= The input =
****
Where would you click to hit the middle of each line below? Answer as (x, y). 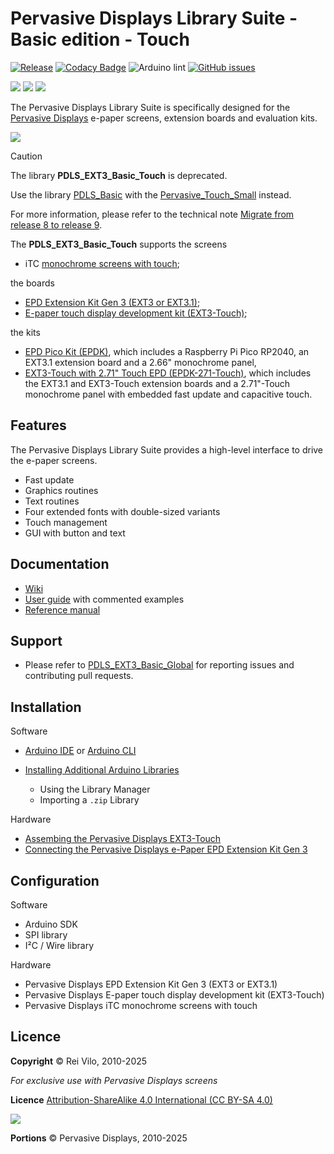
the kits (25, 332)
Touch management (66, 522)
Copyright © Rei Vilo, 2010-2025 (79, 1061)
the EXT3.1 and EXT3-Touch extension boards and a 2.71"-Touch (157, 383)
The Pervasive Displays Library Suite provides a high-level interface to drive (167, 449)
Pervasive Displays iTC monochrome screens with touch (141, 1005)
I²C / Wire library (59, 945)
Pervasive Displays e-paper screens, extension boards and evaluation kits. (164, 118)
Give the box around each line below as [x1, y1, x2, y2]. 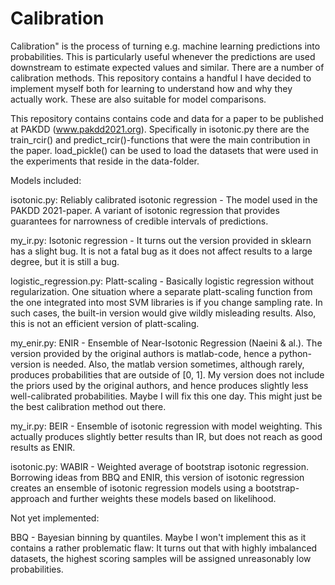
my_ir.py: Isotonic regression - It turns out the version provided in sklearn [10, 234, 312, 246]
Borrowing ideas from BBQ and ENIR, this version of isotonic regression [10, 471, 305, 483]
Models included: [10, 174, 82, 186]
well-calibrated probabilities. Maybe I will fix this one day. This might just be [10, 390, 323, 402]
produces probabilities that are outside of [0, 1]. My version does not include [10, 368, 325, 381]
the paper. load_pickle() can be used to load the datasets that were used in [10, 144, 319, 156]
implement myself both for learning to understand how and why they [10, 82, 293, 94]
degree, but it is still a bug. [10, 255, 120, 267]
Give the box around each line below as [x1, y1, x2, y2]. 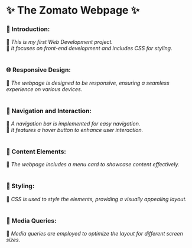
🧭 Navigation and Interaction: [6, 107, 92, 115]
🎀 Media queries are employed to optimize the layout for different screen [6, 230, 183, 237]
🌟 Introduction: [6, 25, 50, 33]
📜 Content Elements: [6, 147, 67, 156]
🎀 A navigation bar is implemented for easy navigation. [6, 120, 141, 127]
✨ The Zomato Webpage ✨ [6, 4, 140, 17]
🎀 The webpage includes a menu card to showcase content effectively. [6, 161, 180, 168]
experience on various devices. [6, 85, 83, 92]
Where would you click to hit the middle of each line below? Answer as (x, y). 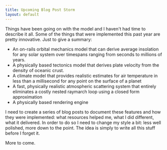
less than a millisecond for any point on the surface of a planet (77, 81)
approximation (27, 97)
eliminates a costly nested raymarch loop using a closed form (76, 91)
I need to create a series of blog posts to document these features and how (83, 112)
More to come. (20, 142)
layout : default (22, 14)
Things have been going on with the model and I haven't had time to (75, 28)
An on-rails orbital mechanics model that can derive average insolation (86, 49)
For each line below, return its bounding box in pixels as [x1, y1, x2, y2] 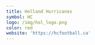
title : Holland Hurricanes [6, 8, 73, 15]
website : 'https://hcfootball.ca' [6, 30, 91, 36]
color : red [6, 25, 33, 31]
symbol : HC [6, 14, 33, 20]
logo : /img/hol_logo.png [6, 19, 67, 25]
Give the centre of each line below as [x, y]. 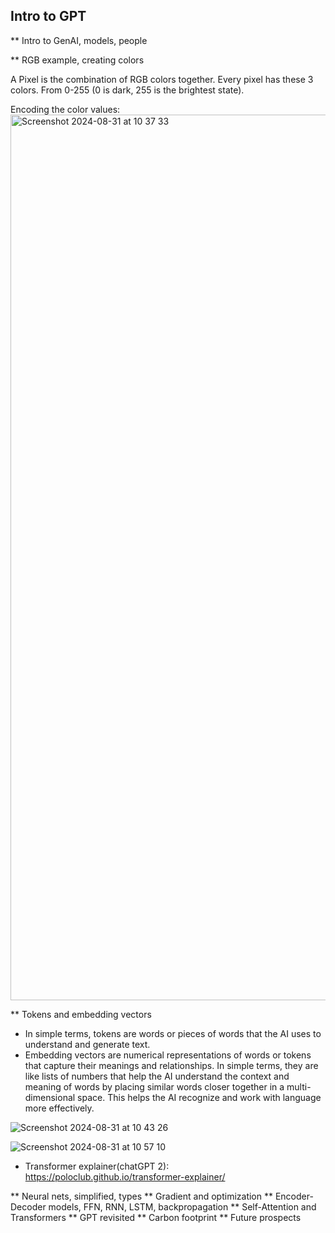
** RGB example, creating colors [77, 60]
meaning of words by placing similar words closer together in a [154, 1086]
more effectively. [59, 1108]
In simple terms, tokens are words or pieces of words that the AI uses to [173, 1033]
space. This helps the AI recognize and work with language [199, 1097]
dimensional [50, 1097]
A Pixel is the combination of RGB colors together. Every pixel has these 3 [162, 79]
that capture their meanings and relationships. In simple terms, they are [171, 1065]
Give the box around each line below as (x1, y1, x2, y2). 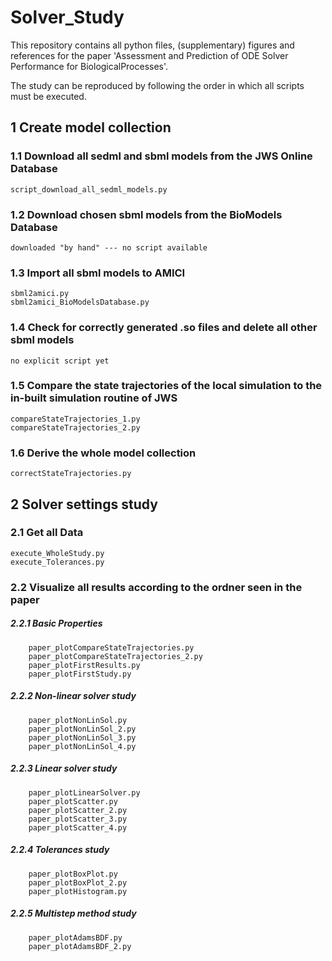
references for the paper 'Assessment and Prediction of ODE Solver (10, 49, 289, 61)
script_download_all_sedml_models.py (10, 184, 168, 195)
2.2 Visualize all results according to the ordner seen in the (10, 580, 303, 594)
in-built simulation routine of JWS (10, 391, 178, 405)
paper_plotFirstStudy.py (28, 669, 132, 679)
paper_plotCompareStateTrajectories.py (28, 642, 195, 653)
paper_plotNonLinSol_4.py (28, 741, 137, 751)
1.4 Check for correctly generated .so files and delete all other (10, 321, 318, 335)
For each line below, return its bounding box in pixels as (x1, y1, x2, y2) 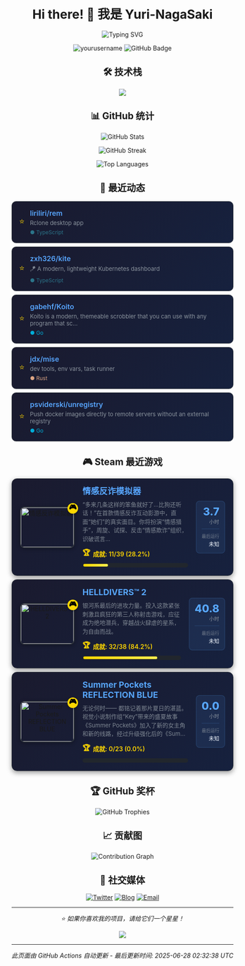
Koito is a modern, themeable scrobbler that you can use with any (30, 312, 207, 321)
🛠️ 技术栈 (102, 66, 143, 78)
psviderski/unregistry (30, 400, 103, 410)
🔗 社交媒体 (99, 874, 146, 886)
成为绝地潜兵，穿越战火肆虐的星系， (82, 618, 180, 627)
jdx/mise (30, 354, 59, 364)
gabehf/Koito (30, 302, 75, 312)
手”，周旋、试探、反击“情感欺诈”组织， (82, 526, 188, 534)
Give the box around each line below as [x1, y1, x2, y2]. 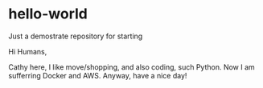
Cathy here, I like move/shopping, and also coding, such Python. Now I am [8, 62, 255, 72]
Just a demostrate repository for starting [8, 31, 143, 41]
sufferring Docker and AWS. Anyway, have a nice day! [8, 70, 187, 80]
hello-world [8, 5, 88, 23]
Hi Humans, [8, 46, 47, 56]
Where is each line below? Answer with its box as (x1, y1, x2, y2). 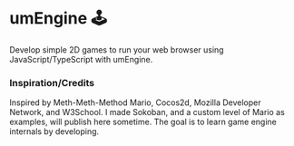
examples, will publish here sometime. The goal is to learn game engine (9, 116, 277, 128)
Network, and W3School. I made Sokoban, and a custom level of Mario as (9, 107, 286, 118)
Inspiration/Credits (9, 76, 95, 89)
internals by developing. (9, 126, 100, 137)
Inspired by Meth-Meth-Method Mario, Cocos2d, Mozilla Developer (9, 97, 261, 108)
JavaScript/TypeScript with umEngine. (9, 54, 153, 64)
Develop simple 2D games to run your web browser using (9, 44, 224, 55)
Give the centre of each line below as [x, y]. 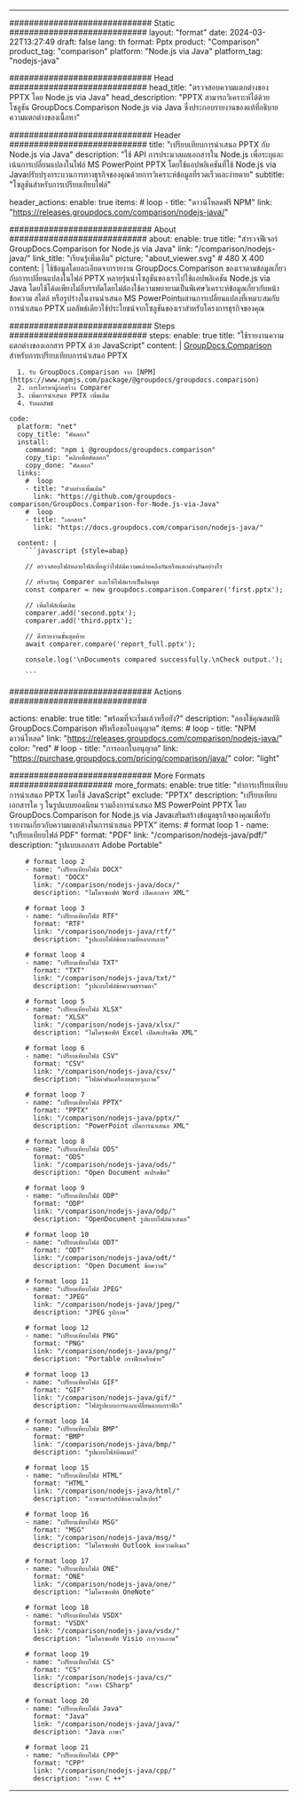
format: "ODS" [59, 1157]
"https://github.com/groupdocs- [116, 496]
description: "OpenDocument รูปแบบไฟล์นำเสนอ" [112, 1219]
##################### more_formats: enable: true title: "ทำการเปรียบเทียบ [149, 785]
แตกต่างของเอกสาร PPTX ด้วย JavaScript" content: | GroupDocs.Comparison [141, 345]
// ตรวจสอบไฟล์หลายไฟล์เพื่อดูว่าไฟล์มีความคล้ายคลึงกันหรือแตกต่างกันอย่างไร [124, 567]
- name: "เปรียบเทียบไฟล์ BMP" [72, 1429]
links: [29, 473]
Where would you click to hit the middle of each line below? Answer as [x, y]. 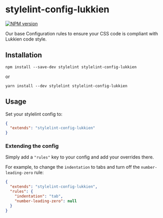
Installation [24, 55]
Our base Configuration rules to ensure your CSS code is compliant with [82, 33]
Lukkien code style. [26, 39]
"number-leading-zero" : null [46, 201]
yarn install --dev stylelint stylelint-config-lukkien [66, 86]
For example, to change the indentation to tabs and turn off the [73, 167]
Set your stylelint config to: [34, 114]
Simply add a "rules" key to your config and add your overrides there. [80, 157]
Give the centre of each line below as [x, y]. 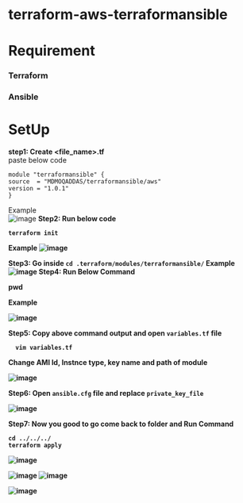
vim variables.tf [44, 348]
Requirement [52, 51]
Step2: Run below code [77, 219]
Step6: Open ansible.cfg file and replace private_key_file [106, 394]
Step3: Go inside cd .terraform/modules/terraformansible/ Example [122, 263]
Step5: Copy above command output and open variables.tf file [115, 333]
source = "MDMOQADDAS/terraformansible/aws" [85, 182]
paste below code [38, 160]
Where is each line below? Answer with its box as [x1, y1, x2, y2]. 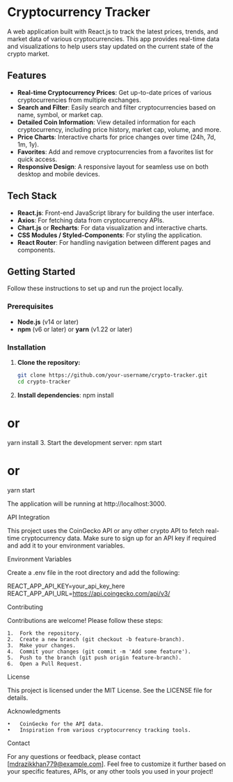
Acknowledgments [7, 707, 61, 715]
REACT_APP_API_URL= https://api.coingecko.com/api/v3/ [7, 589, 170, 597]
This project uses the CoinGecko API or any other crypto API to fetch [7, 526, 204, 534]
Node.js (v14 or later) [17, 317, 79, 326]
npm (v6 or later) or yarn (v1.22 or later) [17, 325, 133, 333]
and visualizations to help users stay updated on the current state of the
****
= Try it =
Return only the number of lines in the preceding records that contain the string "stylelint".

= Worked solution =
2